• _What the task requires_
Starting from the line in which "champion for LGBTQIA+" appears, output every line down to the last line of the data below, exactly and without anything more.

• _Provided entries_
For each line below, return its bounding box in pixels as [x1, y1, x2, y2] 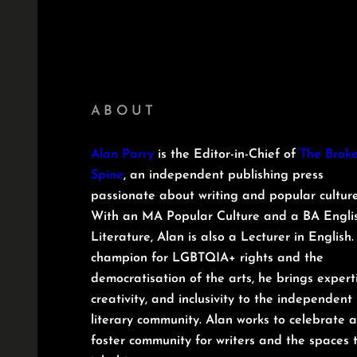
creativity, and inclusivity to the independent [91, 292, 353, 306]
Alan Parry [91, 147, 155, 161]
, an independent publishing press [124, 168, 324, 182]
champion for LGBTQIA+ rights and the [91, 251, 324, 265]
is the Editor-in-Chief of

• _Solution for this problem_
champion for LGBTQIA+ rights and the [91, 251, 324, 265]
is the Editor-in-Chief of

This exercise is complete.